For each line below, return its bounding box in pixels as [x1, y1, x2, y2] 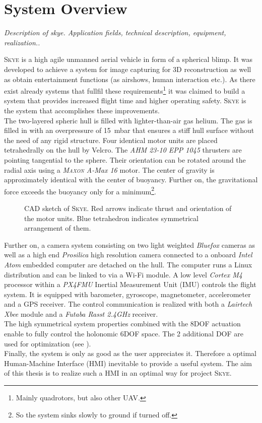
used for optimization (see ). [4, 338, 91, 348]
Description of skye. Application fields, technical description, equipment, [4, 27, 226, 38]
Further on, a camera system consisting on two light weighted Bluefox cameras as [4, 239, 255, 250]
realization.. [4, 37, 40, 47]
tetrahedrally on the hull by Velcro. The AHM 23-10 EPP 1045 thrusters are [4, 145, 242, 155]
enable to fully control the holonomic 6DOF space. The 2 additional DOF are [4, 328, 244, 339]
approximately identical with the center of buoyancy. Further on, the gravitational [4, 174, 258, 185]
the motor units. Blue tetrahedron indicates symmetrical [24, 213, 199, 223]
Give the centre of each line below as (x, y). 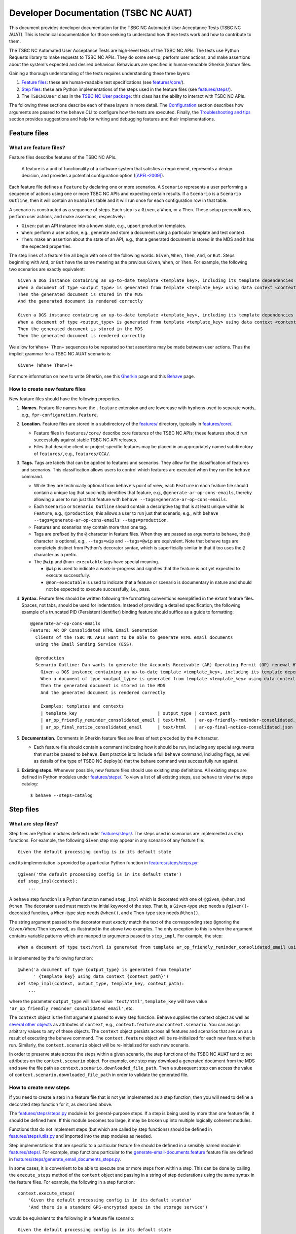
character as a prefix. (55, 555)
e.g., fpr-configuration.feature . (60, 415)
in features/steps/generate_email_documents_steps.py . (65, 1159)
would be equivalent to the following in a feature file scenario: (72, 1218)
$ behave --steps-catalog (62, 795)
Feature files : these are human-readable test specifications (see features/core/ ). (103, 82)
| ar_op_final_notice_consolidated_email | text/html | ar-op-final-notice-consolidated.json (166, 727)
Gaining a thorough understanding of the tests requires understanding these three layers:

——————

* _Task to carry out_
Begin at the line containing "e.g., fpr-configuration.feature . (60, 415)" and reproduce every line through the last one in the records above, exactly.

* _Answer to this exercise_
e.g., fpr-configuration.feature . (60, 415)
in features/steps/generate_email_documents_steps.py . (65, 1159)
would be equivalent to the following in a feature file scenario: (72, 1218)
$ behave --steps-catalog (62, 795)
Feature files : these are human-readable test specifications (see features/core/ ). (103, 82)
| ar_op_final_notice_consolidated_email | text/html | ar-op-final-notice-consolidated.json (166, 727)
Gaining a thorough understanding of the tests requires understanding these three layers:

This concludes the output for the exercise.